I talked to those people for this profile, in which I look at Huff’s life leading up to the shootings. But when I look at my own life, there’s probably another reason I find this theory persuasive. When I was younger there was a shooting in my high school, Seattle’s Garfield High School, and two years ago I tracked down the shooter and wrote about him, here, for The Stranger.

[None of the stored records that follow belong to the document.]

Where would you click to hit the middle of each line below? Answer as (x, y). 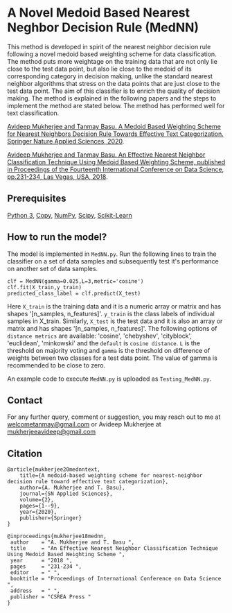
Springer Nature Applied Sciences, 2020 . (66, 141)
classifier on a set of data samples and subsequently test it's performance (113, 261)
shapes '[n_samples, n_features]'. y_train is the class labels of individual (111, 313)
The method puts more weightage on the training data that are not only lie (113, 61)
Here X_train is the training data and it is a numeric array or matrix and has (114, 306)
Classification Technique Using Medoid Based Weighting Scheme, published (116, 162)
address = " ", (35, 591)
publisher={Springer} (51, 518)
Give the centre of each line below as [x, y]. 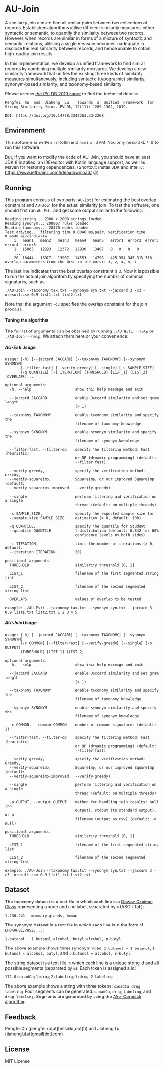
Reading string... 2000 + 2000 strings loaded [53, 219]
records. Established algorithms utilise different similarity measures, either [80, 27]
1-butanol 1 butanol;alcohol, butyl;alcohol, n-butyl [63, 939]
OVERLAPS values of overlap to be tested [75, 599]
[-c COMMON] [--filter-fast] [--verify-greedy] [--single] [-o [86, 643]
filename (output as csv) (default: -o [116, 819]
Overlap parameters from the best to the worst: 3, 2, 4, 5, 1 [71, 262]
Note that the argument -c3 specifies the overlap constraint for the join [76, 304]
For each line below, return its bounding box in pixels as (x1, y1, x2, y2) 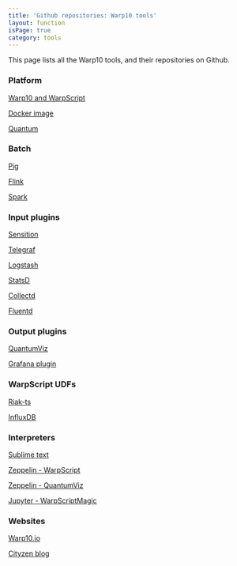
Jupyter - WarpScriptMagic (8, 496, 97, 506)
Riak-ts (8, 397, 32, 406)
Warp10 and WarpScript (8, 92, 85, 103)
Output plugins (8, 326, 67, 337)
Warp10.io (8, 534, 41, 543)
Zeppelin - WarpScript (8, 466, 81, 475)
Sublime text (8, 450, 49, 459)
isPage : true (8, 26, 51, 34)
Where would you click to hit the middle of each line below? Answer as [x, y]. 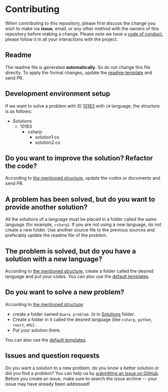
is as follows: [19, 111]
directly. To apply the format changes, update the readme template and [79, 72]
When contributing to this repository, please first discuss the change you [80, 23]
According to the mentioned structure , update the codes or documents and [83, 178]
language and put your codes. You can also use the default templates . [77, 276]
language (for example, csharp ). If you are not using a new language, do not [83, 224]
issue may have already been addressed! [48, 384]
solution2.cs [48, 142]
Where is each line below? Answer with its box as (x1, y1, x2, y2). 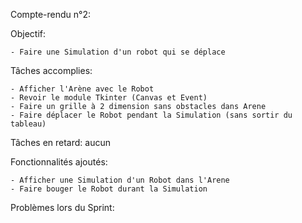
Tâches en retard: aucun (10, 137, 111, 148)
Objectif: (10, 28, 47, 39)
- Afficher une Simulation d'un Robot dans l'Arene (10, 175, 230, 185)
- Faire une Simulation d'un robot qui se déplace (10, 47, 226, 57)
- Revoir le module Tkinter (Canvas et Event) (10, 93, 208, 103)
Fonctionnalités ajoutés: (10, 156, 108, 168)
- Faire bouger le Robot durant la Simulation (10, 184, 208, 194)
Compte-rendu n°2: (10, 9, 91, 20)
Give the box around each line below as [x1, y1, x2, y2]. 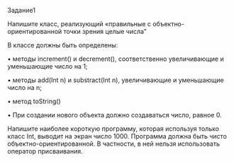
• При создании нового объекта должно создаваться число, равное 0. [7, 111, 222, 119]
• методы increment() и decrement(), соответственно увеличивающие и [7, 54, 225, 63]
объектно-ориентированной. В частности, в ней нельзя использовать [7, 139, 220, 148]
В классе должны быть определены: [7, 41, 118, 49]
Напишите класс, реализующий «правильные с [7, 20, 151, 28]
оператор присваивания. [7, 147, 83, 155]
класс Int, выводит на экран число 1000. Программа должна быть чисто [7, 132, 227, 140]
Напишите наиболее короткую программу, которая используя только [7, 125, 220, 133]
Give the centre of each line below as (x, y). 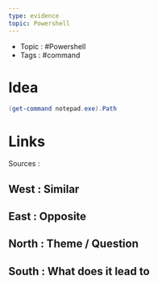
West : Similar (44, 189)
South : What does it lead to (79, 271)
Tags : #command (50, 55)
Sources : (24, 164)
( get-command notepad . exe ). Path (62, 109)
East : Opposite (48, 217)
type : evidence (34, 16)
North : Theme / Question (73, 244)
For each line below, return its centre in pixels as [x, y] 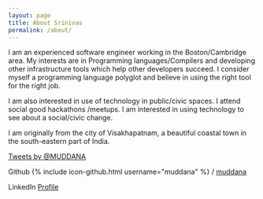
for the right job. [34, 86]
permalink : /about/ [40, 30]
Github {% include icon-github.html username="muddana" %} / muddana [127, 172]
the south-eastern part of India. [59, 142]
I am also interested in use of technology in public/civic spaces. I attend [124, 101]
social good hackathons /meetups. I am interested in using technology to [126, 109]
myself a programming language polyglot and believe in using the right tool [130, 77]
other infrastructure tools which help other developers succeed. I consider [129, 69]
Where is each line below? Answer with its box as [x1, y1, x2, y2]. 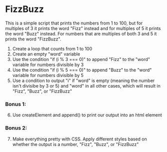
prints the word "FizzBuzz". [5, 36, 61, 42]
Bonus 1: [5, 100, 26, 107]
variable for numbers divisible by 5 [12, 72, 84, 78]
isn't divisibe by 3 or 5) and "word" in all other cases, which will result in [12, 82, 161, 88]
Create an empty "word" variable [12, 51, 81, 57]
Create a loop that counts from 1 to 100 [12, 45, 92, 51]
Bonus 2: [5, 124, 27, 131]
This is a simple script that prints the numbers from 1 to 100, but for [5, 20, 143, 26]
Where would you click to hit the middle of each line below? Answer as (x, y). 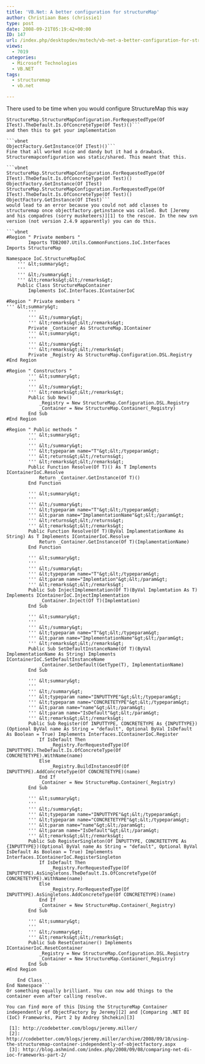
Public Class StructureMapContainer (64, 285)
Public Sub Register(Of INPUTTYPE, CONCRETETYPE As (95, 724)
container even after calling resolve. (57, 996)
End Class (30, 980)
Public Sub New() (50, 398)
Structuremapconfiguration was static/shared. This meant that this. (97, 157)
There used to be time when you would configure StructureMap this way (97, 108)
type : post (20, 23)
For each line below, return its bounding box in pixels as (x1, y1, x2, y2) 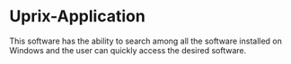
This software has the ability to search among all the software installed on (9, 36, 283, 46)
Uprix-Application (9, 6, 145, 27)
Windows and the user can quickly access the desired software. (9, 44, 247, 55)
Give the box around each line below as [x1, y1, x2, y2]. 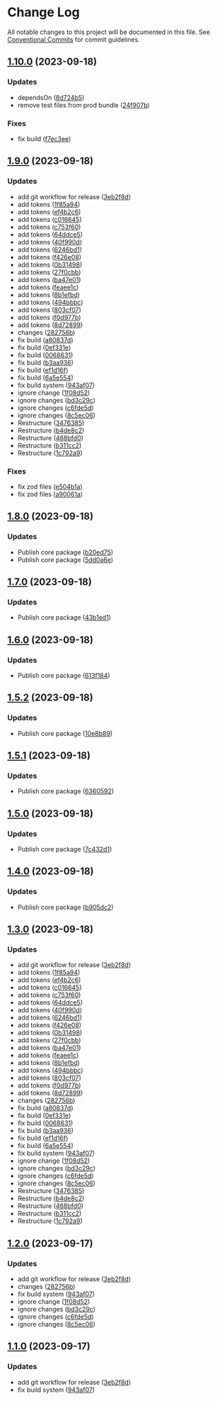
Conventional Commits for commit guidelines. [7, 35, 140, 43]
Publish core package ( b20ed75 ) [17, 547, 114, 557]
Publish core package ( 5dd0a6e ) [17, 555, 114, 564]
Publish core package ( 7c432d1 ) [17, 845, 112, 854]
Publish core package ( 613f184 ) [17, 671, 111, 679]
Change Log [7, 4, 80, 21]
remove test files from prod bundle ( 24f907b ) [17, 101, 150, 109]
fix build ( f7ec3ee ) [17, 134, 71, 143]
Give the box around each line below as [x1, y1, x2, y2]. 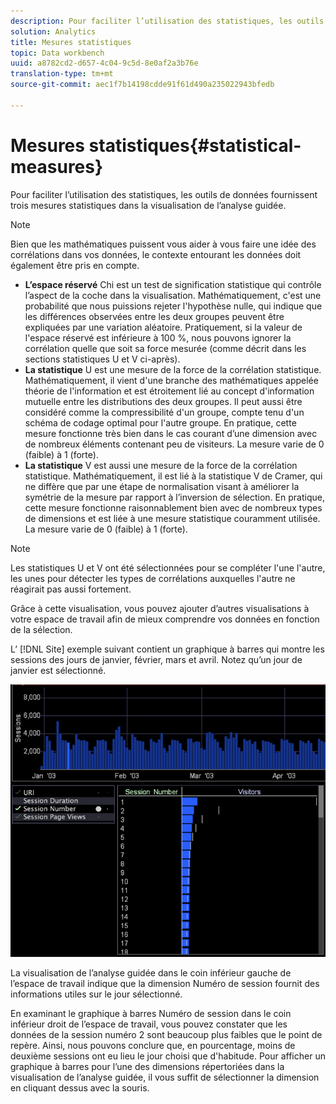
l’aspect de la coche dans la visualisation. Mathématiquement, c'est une [24, 289, 322, 301]
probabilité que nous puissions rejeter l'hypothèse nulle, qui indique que [24, 300, 323, 312]
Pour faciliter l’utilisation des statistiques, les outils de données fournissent [10, 188, 318, 200]
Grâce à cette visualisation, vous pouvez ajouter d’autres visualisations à [10, 602, 310, 614]
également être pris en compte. [10, 259, 140, 271]
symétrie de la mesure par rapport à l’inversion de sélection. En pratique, [24, 491, 325, 503]
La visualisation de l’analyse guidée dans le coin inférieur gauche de [10, 967, 292, 979]
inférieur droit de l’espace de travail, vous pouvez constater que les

For that story, I also tracked down a young woman who was shot in the knee that day at Garfield. Rachel Thompson went on to become a gun-control activist, lobbying Congress and even Bill Clinton when he was president. In the process, she learned a lot about what makes a troubled kid pick up a gun, and told me:
Now that I’m older and I’ve become more educated about it, it’s bullying, honestly… I heard that [the Garfield shooter] was picked on his whole life and he just snapped. Kids being able to bully and get away with it, in combination with the access to guns, is an extremely deadly mixture. A picked-on kid is going to snap one day, and if he has a gun in his hand he’s going to kill people. That’s a pattern in all the shootings.
By all accounts, Kyle Huff snapped on Saturday morning. Perhaps it just took him longer than most to reach his breaking point.
"...perhaps Kyle Huff killed out of envy, shooting people at the social fringe who’d found acceptance in a way he never could."
Great point, Eli. I totally agree with that.